[EXERCISE REQUIREMENTS]: Restate the lines word for word, from the first line of the records through the line containing "dunes themselves. Within". Leave out the pictures and anything after that line.

= Beginning of Section =

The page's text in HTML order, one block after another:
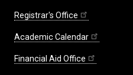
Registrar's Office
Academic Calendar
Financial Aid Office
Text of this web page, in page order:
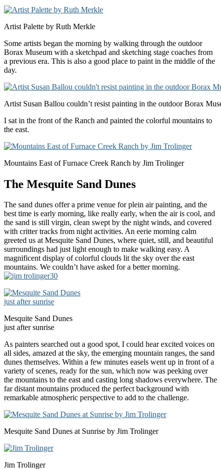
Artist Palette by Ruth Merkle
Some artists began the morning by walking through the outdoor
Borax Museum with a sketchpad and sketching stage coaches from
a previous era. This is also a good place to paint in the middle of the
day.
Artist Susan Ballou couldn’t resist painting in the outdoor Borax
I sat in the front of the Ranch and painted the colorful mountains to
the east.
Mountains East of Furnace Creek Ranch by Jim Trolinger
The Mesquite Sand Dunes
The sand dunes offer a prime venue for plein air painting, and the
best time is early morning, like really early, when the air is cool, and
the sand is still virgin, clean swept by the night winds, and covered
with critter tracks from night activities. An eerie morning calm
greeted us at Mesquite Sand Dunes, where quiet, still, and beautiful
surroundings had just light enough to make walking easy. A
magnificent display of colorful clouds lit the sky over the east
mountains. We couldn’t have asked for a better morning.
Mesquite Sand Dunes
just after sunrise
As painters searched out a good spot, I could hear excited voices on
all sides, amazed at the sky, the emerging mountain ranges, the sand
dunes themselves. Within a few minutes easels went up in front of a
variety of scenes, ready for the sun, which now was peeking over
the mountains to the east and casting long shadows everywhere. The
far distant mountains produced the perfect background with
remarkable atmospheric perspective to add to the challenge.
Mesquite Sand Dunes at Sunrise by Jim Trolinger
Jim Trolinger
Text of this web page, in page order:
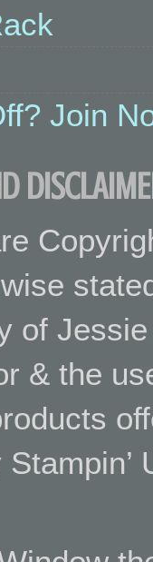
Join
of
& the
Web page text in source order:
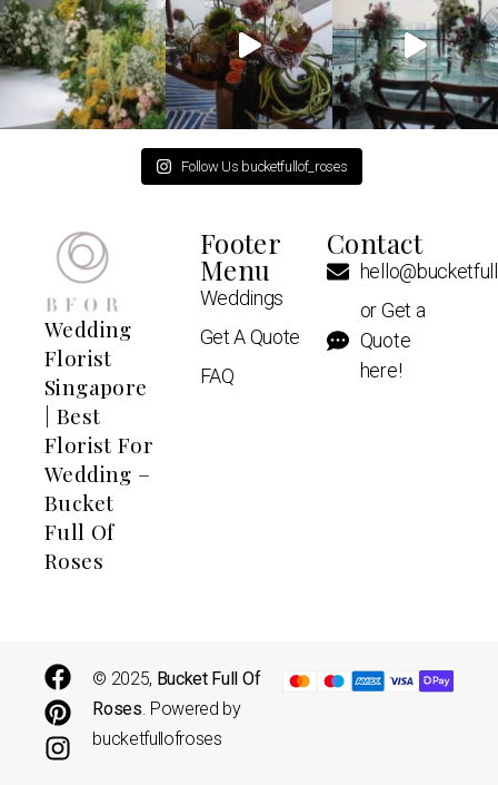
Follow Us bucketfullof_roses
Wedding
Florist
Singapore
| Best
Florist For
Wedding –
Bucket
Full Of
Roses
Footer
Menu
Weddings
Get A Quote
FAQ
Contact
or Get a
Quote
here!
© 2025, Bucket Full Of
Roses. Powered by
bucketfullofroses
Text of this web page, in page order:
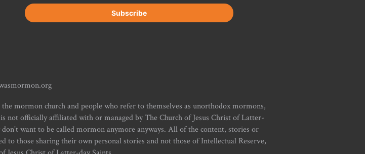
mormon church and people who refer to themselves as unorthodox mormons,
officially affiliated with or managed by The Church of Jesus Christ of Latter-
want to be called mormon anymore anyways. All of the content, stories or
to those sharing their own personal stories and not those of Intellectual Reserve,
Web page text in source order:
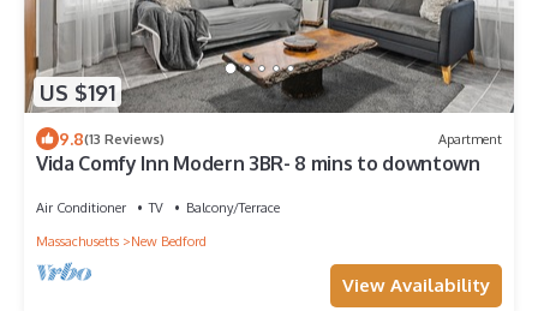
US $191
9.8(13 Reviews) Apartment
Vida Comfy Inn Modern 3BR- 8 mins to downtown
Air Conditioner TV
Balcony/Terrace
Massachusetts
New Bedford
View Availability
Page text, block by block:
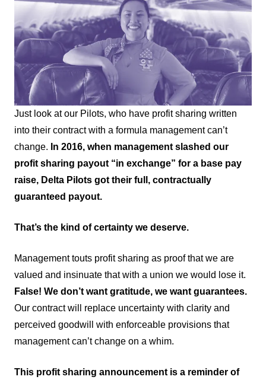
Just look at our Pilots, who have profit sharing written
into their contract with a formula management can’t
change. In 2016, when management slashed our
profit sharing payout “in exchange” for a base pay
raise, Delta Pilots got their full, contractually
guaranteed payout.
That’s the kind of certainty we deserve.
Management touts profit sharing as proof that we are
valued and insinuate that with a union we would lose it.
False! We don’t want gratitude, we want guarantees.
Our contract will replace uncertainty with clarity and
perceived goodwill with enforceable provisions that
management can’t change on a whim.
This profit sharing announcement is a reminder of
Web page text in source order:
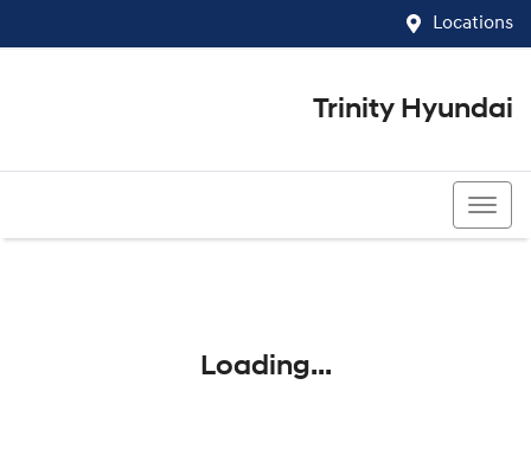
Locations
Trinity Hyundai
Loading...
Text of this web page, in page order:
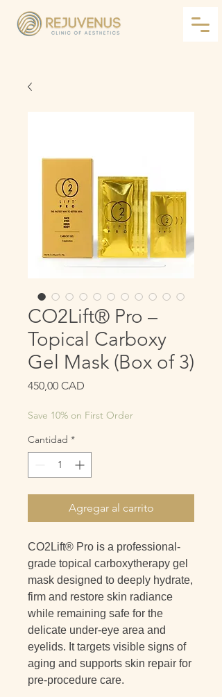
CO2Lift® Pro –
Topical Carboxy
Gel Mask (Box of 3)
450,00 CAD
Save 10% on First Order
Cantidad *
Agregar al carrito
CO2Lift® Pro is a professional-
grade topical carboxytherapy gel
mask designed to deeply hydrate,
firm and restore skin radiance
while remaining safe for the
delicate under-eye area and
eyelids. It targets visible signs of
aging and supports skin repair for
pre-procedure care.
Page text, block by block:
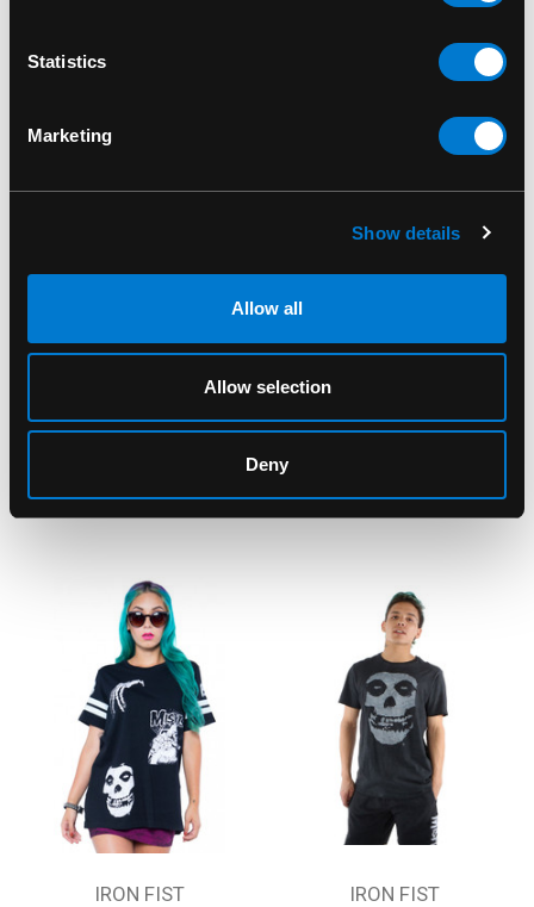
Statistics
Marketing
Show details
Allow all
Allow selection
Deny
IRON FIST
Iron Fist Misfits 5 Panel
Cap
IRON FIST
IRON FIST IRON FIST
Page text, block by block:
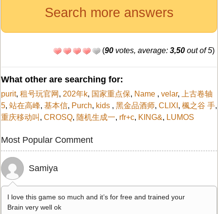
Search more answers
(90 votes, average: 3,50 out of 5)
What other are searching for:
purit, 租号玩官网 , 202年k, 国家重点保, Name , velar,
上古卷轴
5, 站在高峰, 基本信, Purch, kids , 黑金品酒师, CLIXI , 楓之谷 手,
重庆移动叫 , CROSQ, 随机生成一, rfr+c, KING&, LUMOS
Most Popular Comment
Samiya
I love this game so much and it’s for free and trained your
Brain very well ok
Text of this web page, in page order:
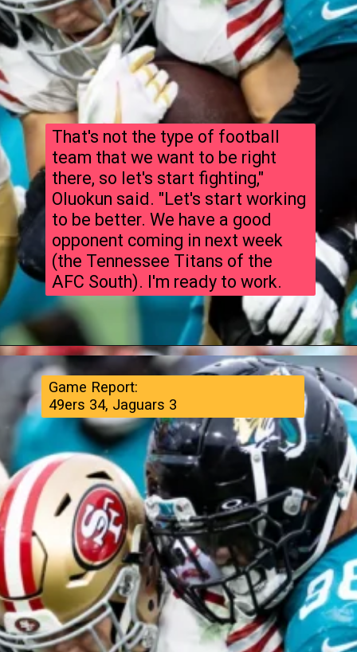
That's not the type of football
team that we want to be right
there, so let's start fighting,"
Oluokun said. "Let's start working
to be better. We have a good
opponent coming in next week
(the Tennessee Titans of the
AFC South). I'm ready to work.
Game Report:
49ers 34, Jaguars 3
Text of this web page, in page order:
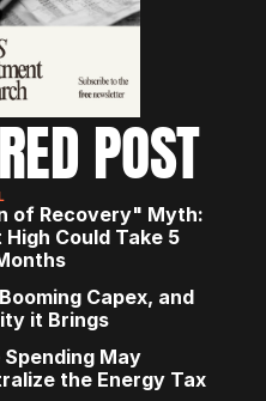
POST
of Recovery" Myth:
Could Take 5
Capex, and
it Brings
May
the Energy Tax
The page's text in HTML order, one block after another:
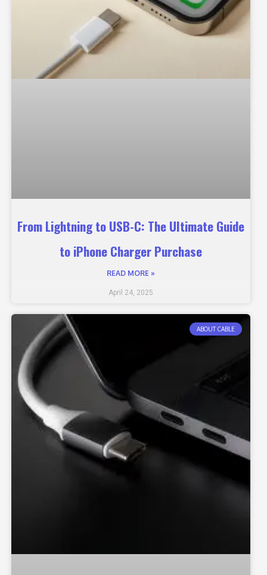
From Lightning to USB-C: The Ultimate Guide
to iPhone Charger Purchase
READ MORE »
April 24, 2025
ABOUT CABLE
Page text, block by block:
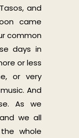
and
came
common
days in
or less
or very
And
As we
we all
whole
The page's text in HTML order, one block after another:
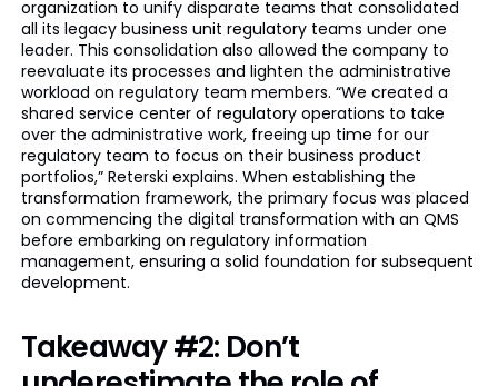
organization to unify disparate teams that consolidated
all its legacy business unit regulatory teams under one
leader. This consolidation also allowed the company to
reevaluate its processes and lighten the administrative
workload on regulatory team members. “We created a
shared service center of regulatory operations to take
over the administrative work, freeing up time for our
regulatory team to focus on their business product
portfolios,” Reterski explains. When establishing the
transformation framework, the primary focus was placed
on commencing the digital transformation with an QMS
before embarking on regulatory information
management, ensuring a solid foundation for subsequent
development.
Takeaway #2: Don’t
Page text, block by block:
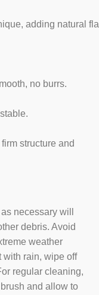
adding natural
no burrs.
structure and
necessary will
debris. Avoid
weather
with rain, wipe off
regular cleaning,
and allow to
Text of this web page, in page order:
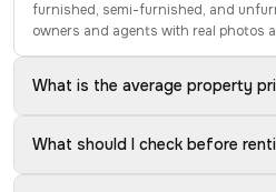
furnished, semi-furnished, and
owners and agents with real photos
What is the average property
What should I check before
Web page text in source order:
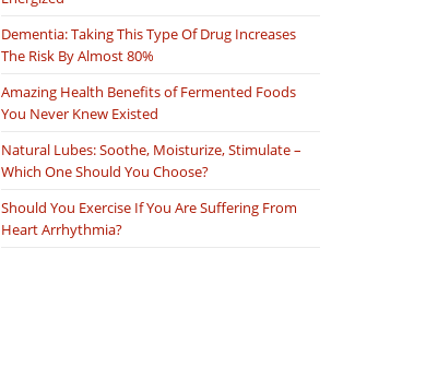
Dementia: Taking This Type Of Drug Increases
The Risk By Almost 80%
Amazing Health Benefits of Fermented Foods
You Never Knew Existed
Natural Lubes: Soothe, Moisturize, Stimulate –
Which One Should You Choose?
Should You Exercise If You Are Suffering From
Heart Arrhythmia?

= End of Section =

[WRITTEN ANSWER]:
The page's text in HTML order, one block after another:
Registrar's Office
Academic Calendar
Financial Aid Office
Text of this web page, in page order:
Artist Palette by Ruth Merkle
Some artists began the morning by walking through the outdoor
Borax Museum with a sketchpad and sketching stage coaches from
a previous era. This is also a good place to paint in the middle of the
day.
Artist Susan Ballou couldn’t resist painting in the outdoor Borax
I sat in the front of the Ranch and painted the colorful mountains to
the east.
Mountains East of Furnace Creek Ranch by Jim Trolinger
The Mesquite Sand Dunes
The sand dunes offer a prime venue for plein air painting, and the
best time is early morning, like really early, when the air is cool, and
the sand is still virgin, clean swept by the night winds, and covered
with critter tracks from night activities. An eerie morning calm
greeted us at Mesquite Sand Dunes, where quiet, still, and beautiful
surroundings had just light enough to make walking easy. A
magnificent display of colorful clouds lit the sky over the east
mountains. We couldn’t have asked for a better morning.
Mesquite Sand Dunes
just after sunrise
As painters searched out a good spot, I could hear excited voices on
all sides, amazed at the sky, the emerging mountain ranges, the sand
dunes themselves. Within a few minutes easels went up in front of a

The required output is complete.